◆ **Exercise brief**
Search the data for the string "vehicles" and gather each line it is in.

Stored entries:
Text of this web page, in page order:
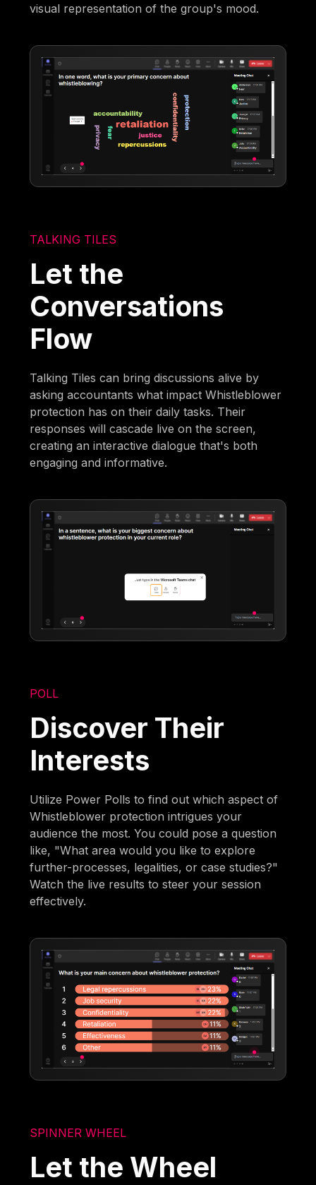
visual representation of the group's mood.
TALKING TILES
Let the
Conversations
Flow
Talking Tiles can bring discussions alive by
asking accountants what impact Whistleblower
protection has on their daily tasks. Their
responses will cascade live on the screen,
creating an interactive dialogue that's both
engaging and informative.
POLL
Discover Their
Interests
Utilize Power Polls to find out which aspect of
Whistleblower protection intrigues your
audience the most. You could pose a question
like, "What area would you like to explore
further-processes, legalities, or case studies?"
Watch the live results to steer your session
effectively.
SPINNER WHEEL
Let the Wheel
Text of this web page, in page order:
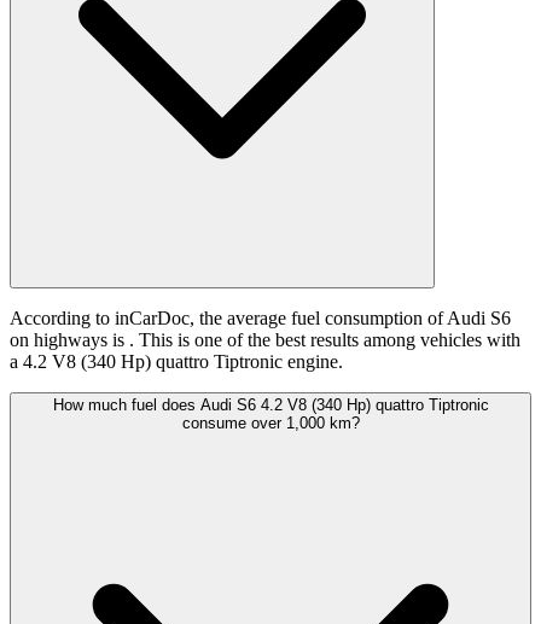
According to inCarDoc, the average fuel consumption of Audi S6
on highways is . This is one of the best results among vehicles with
a 4.2 V8 (340 Hp) quattro Tiptronic engine.
How much fuel does Audi S6 4.2 V8 (340 Hp) quattro Tiptronic
consume over 1,000 km?
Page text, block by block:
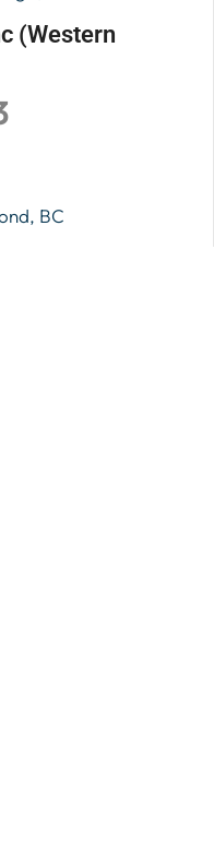
(Western
BC
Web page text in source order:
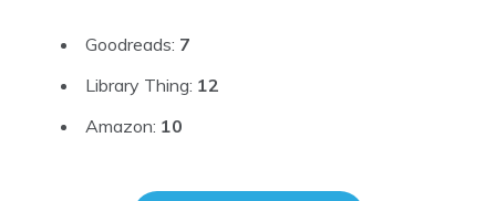
Goodreads: 7
Library Thing: 12
Amazon: 10
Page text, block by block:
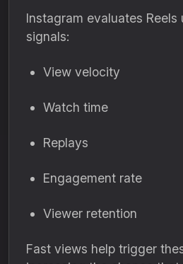
Instagram evaluates Reels
signals:
View velocity
Watch time
Replays
Engagement rate
Viewer retention
Fast views help trigger
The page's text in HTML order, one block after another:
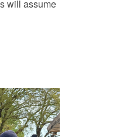
will assume
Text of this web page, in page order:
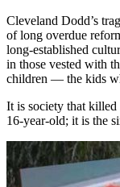
Cleveland Dodd’s
of long overdue
long-established
in those vested with
children — the kids
It is society that
16-year-old; it is the
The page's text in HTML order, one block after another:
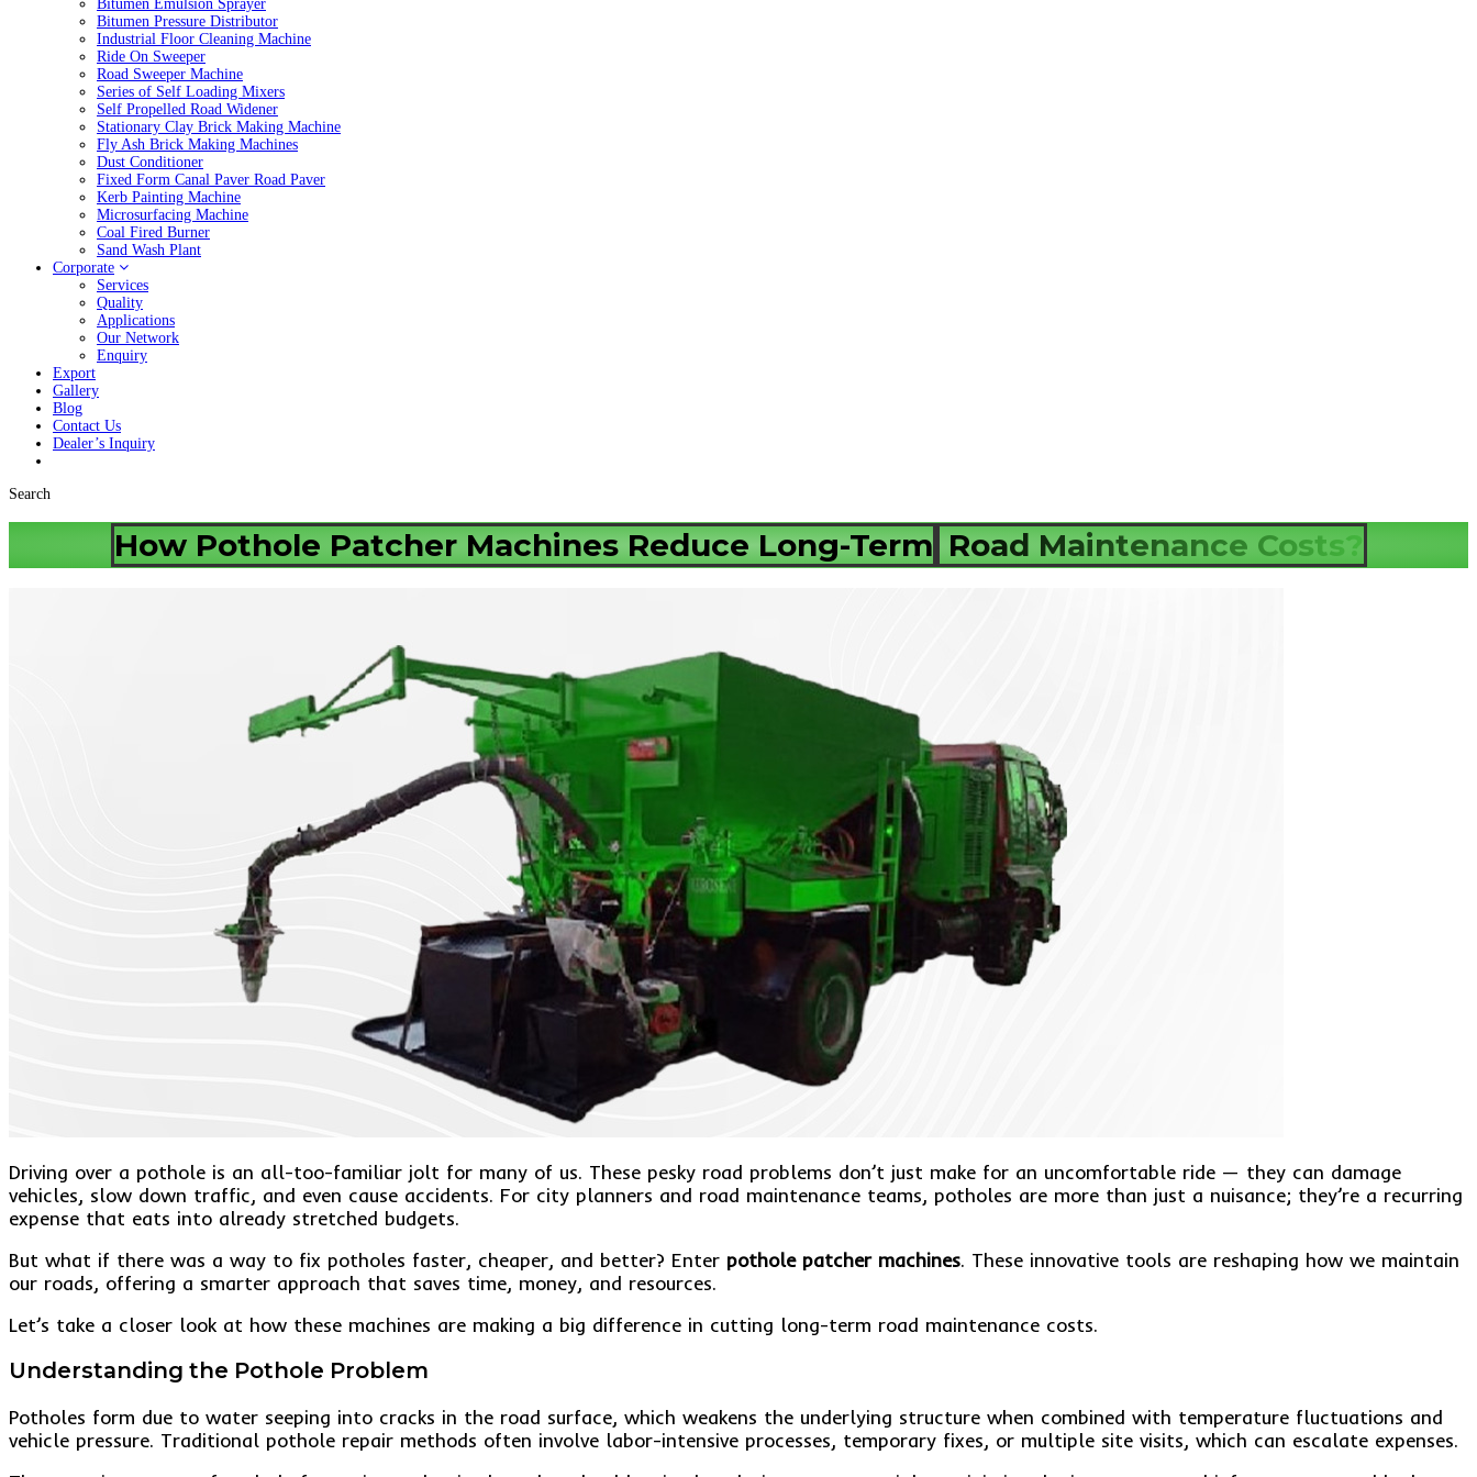
Bitumen Emulsion Sprayer
Bitumen Pressure Distributor
Industrial Floor Cleaning Machine
Ride On Sweeper
Road Sweeper Machine
Series of Self Loading Mixers
Self Propelled Road Widener
Stationary Clay Brick Making Machine
Fly Ash Brick Making Machines
Dust Conditioner
Fixed Form Canal Paver Road Paver
Kerb Painting Machine
Microsurfacing Machine
Coal Fired Burner
Sand Wash Plant
Corporate
Services
Quality
Applications
Our Network
Enquiry
Export
Gallery
Blog
Contact Us
Dealer’s Inquiry
Search
How Pothole Patcher Machines Reduce Long-Term Road Maintenance Costs?
Driving over a pothole is an all-too-familiar jolt for many of us. These pesky road problems don’t just make for an uncomfortable ride — they can damage
vehicles, slow down traffic, and even cause accidents. For city planners and road maintenance teams, potholes are more than just a nuisance; they’re a recurring
expense that eats into already stretched budgets.
But what if there was a way to fix potholes faster, cheaper, and better? Enter pothole patcher machines. These innovative tools are reshaping how we maintain
our roads, offering a smarter approach that saves time, money, and resources.
Let’s take a closer look at how these machines are making a big difference in cutting long-term road maintenance costs.
Understanding the Pothole Problem
Potholes form due to water seeping into cracks in the road surface, which weakens the underlying structure when combined with temperature fluctuations and
vehicle pressure. Traditional pothole repair methods often involve labor-intensive processes, temporary fixes, or multiple site visits, which can escalate expenses.
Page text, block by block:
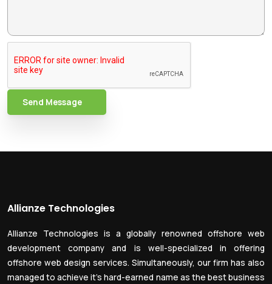
Send Message
Allianze Technologies
Allianze Technologies is a globally renowned offshore web
development company and is well-specialized in offering
offshore web design services. Simultaneously, our firm has also
managed to achieve it’s hard-earned name as the best business
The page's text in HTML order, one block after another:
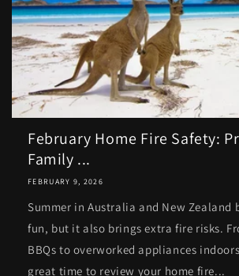
February Home Fire Safety:
Family ...
FEBRUARY 9, 2026
Summer in Australia and New Zealand
fun, but it also brings extra fire risks.
BBQs to overworked appliances
great time to review your home fire...
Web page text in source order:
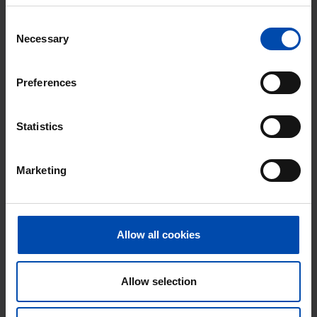
Selection
Necessary
Preferences
Statistics
Marketing
Allow all cookies
Allow selection
found 8 months, 2 weeks ago
Gnagnagna.nl
12m²

◆ **Your response**
on highways is . This is one of the best results among vehicles with
vehicles, slow down traffic, and even cause accidents. For city planners and road maintenance teams, potholes are more than just a nuisance; they’re a recurring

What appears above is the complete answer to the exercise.